The mbcFit action performs model-based clustering on a given data set using the Expectation-Maximization (EM) algorithm. This technique fits a mixture of Gaussian distributions to the data, where each distribution represents a distinct cluster. It is a powerful method for unsupervised classification, allowing for flexible cluster shapes and sizes based on the specified covariance structure.

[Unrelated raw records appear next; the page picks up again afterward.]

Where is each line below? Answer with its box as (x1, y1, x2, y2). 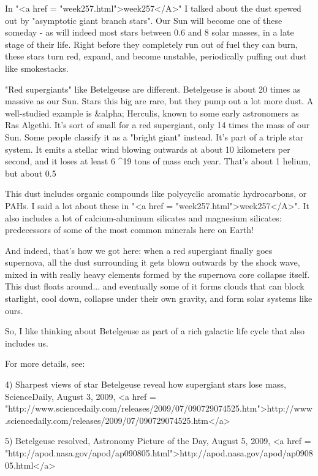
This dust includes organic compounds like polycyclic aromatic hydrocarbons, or (5, 187, 307, 200)
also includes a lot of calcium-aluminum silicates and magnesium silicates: (5, 211, 282, 224)
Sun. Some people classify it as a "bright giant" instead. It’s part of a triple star (5, 130, 304, 143)
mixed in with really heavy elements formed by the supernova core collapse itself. (5, 267, 310, 280)
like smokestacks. (5, 61, 69, 74)
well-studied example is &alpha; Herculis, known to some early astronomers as (5, 106, 299, 119)
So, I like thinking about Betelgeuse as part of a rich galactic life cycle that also (5, 324, 305, 337)
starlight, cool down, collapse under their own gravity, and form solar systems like (5, 292, 312, 305)
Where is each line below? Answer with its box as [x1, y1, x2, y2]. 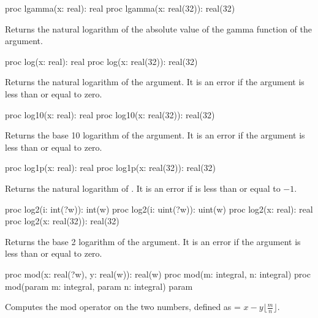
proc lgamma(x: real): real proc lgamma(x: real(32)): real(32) [5, 2, 235, 14]
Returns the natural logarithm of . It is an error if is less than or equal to [5, 181, 281, 194]
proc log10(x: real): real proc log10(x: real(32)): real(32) [5, 108, 215, 121]
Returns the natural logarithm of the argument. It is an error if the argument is [5, 75, 305, 88]
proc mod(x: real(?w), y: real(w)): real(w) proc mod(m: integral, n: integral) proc [5, 267, 311, 280]
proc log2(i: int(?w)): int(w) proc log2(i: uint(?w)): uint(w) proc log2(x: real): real [5, 202, 313, 215]
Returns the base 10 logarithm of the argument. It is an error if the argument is [5, 129, 305, 142]
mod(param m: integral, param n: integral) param [5, 279, 193, 292]
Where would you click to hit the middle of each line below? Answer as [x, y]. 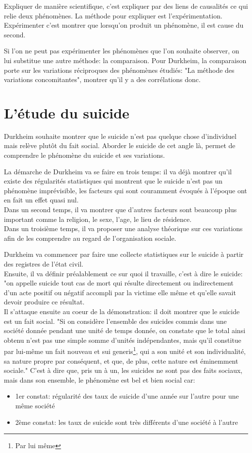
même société [35, 405]
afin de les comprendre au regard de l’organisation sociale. [90, 238]
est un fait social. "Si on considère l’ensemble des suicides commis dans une [115, 321]
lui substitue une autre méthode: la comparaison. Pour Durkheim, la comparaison [125, 60]
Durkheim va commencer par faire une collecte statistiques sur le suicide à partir [124, 254]
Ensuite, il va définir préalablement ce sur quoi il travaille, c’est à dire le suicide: [123, 273]
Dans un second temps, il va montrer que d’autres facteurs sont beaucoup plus [120, 210]
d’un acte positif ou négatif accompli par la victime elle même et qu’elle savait [120, 292]

| Parameter | Description |
|---|---|
| table | Specifies the input data table for clustering. |
| model | Specifies the variables to use for the analysis. This includes the 'effects' which are the input variables for clustering. |
| nClusters | Specifies the number of Gaussian clusters to fit. You can provide a single integer or a list of integers to test multiple cluster counts. |
| covStruct | Specifies the covariance model(s) to be used for the clusters. Different structures allow for different shapes, volumes, and orientations of clusters. You can provide a single structure or a list to test multiple models. |
| criterion | Specifies the model selection criterion (e.g., BIC, AIC) to determine the best model when multiple cluster counts or covariance structures are tested. |
| noise | Specifies whether to include a noise cluster in the model to capture observations that do not belong to any primary cluster. |
| seed | Specifies the random seed for initialization, ensuring reproducibility of the results. |
| output | Specifies the creation of an output table containing observation-wise results, such as cluster membership probabilities. |
| store | Specifies a location to save the fitted model as a binary object for later use with the `mbcScore` action. |
| maxIter | Sets the maximum number of iterations for the EM algorithm. |
| technique | Specifies the algorithm variant to use, either standard Expectation-Maximization (EM) or Classification EM (CEM). |
| initMethod | Defines the method for generating the initial cluster assignments, which can be random or based on k-means. |
This example demonstrates how to create a CAS table named `my_cas_table` with synthetic data. The table contains four numeric variables generated from different distributions, making it suitable for a clustering task.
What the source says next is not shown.